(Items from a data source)

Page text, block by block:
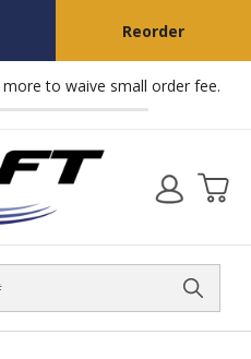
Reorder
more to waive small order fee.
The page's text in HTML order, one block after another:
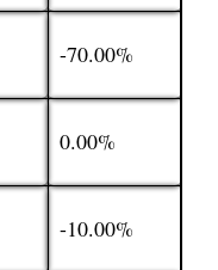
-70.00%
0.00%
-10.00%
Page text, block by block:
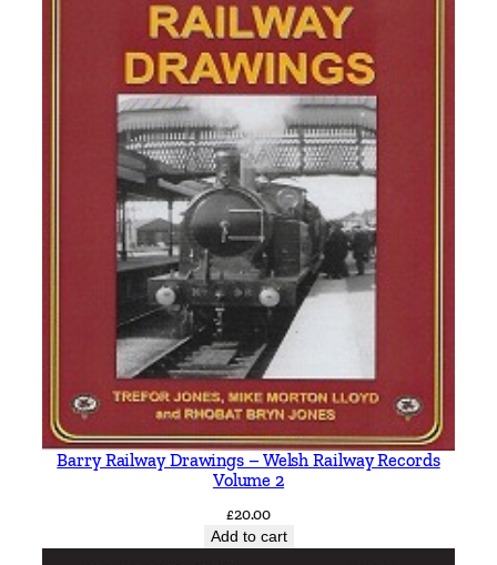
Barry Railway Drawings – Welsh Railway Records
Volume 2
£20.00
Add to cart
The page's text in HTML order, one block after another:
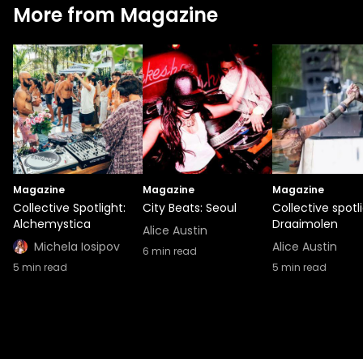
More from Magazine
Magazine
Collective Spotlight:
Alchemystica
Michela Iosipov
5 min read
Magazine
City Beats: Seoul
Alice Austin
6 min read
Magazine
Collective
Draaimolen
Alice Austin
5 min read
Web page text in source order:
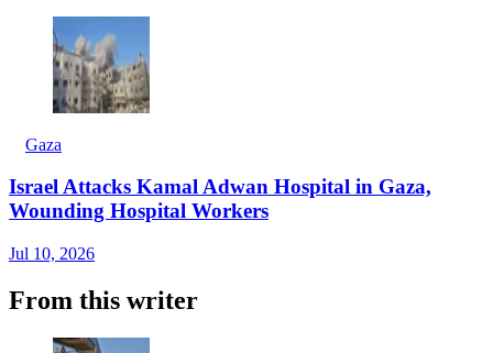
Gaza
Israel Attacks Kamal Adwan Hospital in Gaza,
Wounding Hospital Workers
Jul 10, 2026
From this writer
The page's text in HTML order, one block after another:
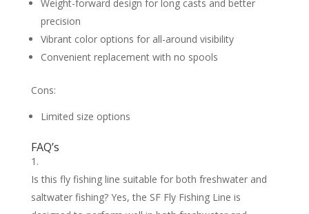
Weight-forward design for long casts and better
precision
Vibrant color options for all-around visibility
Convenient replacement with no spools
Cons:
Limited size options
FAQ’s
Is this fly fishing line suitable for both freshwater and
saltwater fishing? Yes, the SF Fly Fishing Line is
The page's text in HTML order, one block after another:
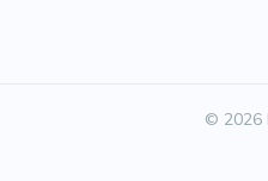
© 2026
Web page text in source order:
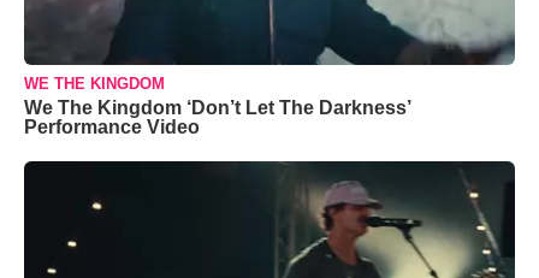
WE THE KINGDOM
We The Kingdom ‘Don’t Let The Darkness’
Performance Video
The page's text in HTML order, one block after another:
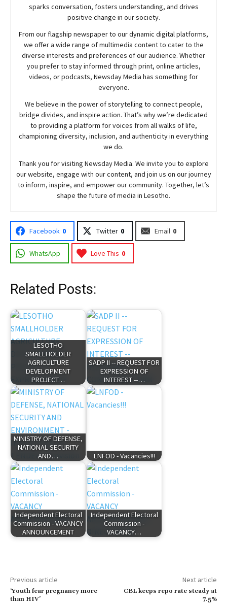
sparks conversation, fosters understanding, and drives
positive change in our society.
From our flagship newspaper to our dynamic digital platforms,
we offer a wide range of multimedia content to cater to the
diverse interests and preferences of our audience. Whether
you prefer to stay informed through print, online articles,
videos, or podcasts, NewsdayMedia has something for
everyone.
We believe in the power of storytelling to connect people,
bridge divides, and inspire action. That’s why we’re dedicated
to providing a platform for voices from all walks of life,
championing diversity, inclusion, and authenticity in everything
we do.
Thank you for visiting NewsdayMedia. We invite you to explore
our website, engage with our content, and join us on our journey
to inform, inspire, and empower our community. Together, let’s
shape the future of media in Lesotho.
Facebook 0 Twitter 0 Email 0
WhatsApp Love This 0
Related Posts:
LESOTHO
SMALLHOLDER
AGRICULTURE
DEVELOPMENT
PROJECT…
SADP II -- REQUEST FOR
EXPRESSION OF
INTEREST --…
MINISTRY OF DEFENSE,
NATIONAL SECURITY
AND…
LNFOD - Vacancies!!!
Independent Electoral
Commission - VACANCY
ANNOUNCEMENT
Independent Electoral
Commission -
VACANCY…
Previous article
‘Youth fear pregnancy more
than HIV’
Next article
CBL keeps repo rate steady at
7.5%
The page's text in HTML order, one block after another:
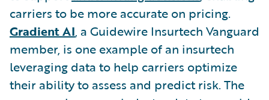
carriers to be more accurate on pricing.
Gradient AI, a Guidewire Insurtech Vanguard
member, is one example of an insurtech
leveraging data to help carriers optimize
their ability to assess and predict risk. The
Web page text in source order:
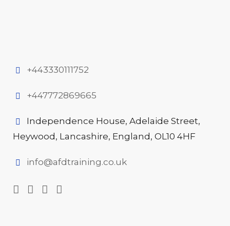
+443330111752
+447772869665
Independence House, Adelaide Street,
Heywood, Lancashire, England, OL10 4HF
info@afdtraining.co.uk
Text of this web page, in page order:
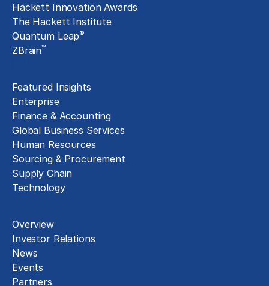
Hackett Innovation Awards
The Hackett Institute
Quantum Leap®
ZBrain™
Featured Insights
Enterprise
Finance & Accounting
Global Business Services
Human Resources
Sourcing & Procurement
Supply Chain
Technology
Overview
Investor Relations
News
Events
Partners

> **Assignment**
Your answer must be an exact transcription of the records above, minus the pictures.

> **Response area**
Page text, block by block:
Reorder
more to waive small order fee.
The page's text in HTML order, one block after another:
-70.00%
0.00%
-10.00%
Page text, block by block:
Barry Railway Drawings – Welsh Railway Records
Volume 2
£20.00
Add to cart
The page's text in HTML order, one block after another:
More from Magazine
Magazine
Collective Spotlight:
Alchemystica
Michela Iosipov
5 min read
Magazine
City Beats: Seoul
Alice Austin
6 min read
Magazine
Collective
Draaimolen
Alice Austin
5 min read
Web page text in source order:
Gaza
Israel Attacks Kamal Adwan Hospital in Gaza,
Wounding Hospital Workers
Jul 10, 2026
From this writer
The page's text in HTML order, one block after another:
Weight-forward design for long casts and better
precision
Vibrant color options for all-around visibility
Convenient replacement with no spools
Cons:
Limited size options
FAQ’s
Is this fly fishing line suitable for both freshwater and
saltwater fishing? Yes, the SF Fly Fishing Line is
The page's text in HTML order, one block after another:
© 2026
Web page text in source order:
WE THE KINGDOM
We The Kingdom ‘Don’t Let The Darkness’
Performance Video
The page's text in HTML order, one block after another:
sparks conversation, fosters understanding, and drives
positive change in our society.
From our flagship newspaper to our dynamic digital platforms,
we offer a wide range of multimedia content to cater to the
diverse interests and preferences of our audience. Whether
you prefer to stay informed through print, online articles,
videos, or podcasts, NewsdayMedia has something for
everyone.
We believe in the power of storytelling to connect people,
bridge divides, and inspire action. That’s why we’re dedicated
to providing a platform for voices from all walks of life,
championing diversity, inclusion, and authenticity in everything
we do.
Thank you for visiting NewsdayMedia. We invite you to explore
our website, engage with our content, and join us on our journey
to inform, inspire, and empower our community. Together, let’s
shape the future of media in Lesotho.
Facebook 0 Twitter 0 Email 0
WhatsApp Love This 0
Related Posts:
LESOTHO
SMALLHOLDER
AGRICULTURE
DEVELOPMENT
PROJECT…
SADP II -- REQUEST FOR
EXPRESSION OF
INTEREST --…
MINISTRY OF DEFENSE,
NATIONAL SECURITY
AND…
LNFOD - Vacancies!!!
Independent Electoral
Commission - VACANCY
ANNOUNCEMENT
Independent Electoral
Commission -
VACANCY…
Previous article
‘Youth fear pregnancy more
than HIV’
Next article
CBL keeps repo rate steady at
7.5%
The page's text in HTML order, one block after another:
carriers to be more accurate on pricing.
Gradient AI, a Guidewire Insurtech Vanguard
member, is one example of an insurtech
leveraging data to help carriers optimize
their ability to assess and predict risk. The
Web page text in source order:
+443330111752
+447772869665
Independence House, Adelaide Street,
Heywood, Lancashire, England, OL10 4HF
info@afdtraining.co.uk
Text of this web page, in page order:
Hackett Innovation Awards
The Hackett Institute
Quantum Leap®
ZBrain™
Featured Insights
Enterprise
Finance & Accounting
Global Business Services
Human Resources
Sourcing & Procurement
Supply Chain
Technology
Overview
Investor Relations
News
Events
Partners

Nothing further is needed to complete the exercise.